* WORK INSTRUCTIONS *
Beginning with the line containing "Rp100 Miliar atas Dugaan", write out each line exactly through the end of the listing, and skip all pictures.

* MATERIAL FOR THIS EXERCISE *
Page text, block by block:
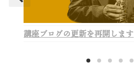
講座ブログの更新を再開します
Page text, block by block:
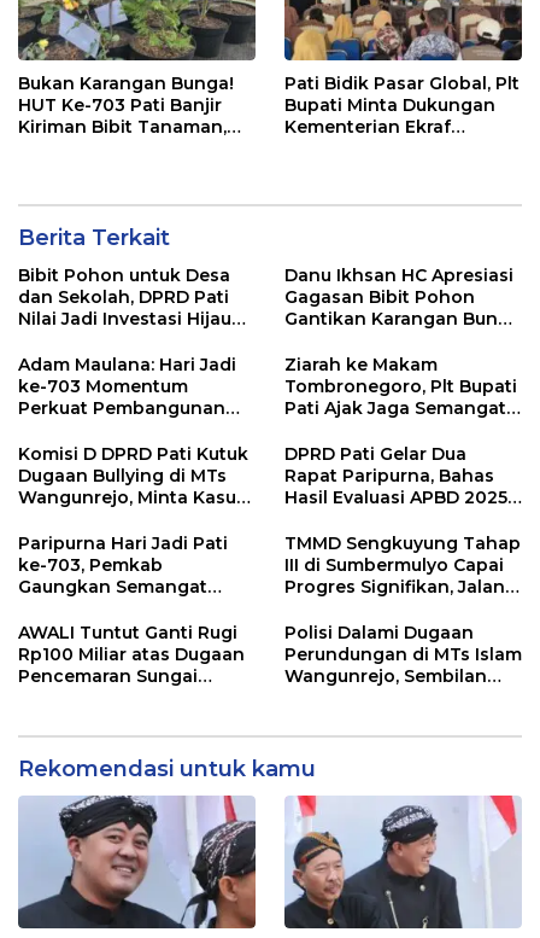
Bukan Karangan Bunga!
HUT Ke-703 Pati Banjir
Kiriman Bibit Tanaman,
Pati Bidik Pasar Global, Plt
Bupati Minta Dukungan
Kementerian Ekraf
Berita Terkait
Bibit Pohon untuk Desa
dan Sekolah, DPRD Pati
Nilai Jadi Investasi Hijau
Danu Ikhsan HC Apresiasi
Gagasan Bibit Pohon
Gantikan Karangan Bunga
Adam Maulana: Hari Jadi
ke-703 Momentum
Perkuat Pembangunan
Masyarakat Pati
Ziarah ke Makam
Tombronegoro, Plt Bupati
Pati Ajak Jaga Semangat
Pelayanan Publik
Berkualitas
Komisi D DPRD Pati Kutuk
Dugaan Bullying di MTs
Wangunrejo, Minta Kasus
DPRD Pati Gelar Dua
Rapat Paripurna, Bahas
Hasil Evaluasi APBD 2025
2026
Paripurna Hari Jadi Pati
ke-703, Pemkab
Gaungkan Semangat
Mbangun Kamajengan”
TMMD Sengkuyung Tahap
III di Sumbermulyo Capai
Progres Signifikan, Jalan
Persen
AWALI Tuntut Ganti Rugi
Rp100 Miliar atas Dugaan
Pencemaran Sungai
Polisi Dalami Dugaan
Perundungan di MTs Islam
Wangunrejo, Sembilan
Rekomendasi untuk kamu
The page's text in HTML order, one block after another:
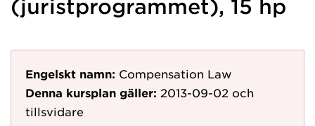
(juristprogrammet), 15 hp
Engelskt namn: Compensation Law
Denna kursplan gäller: 2013-09-02 och
tillsvidare

* ANSWER BELOW *
Rp100 Miliar atas Dugaan
Pencemaran Sungai
Polisi Dalami Dugaan
Perundungan di MTs Islam
Wangunrejo, Sembilan
Rekomendasi untuk kamu
The page's text in HTML order, one block after another:
(juristprogrammet), 15 hp
Engelskt namn: Compensation Law
Denna kursplan gäller: 2013-09-02 och
tillsvidare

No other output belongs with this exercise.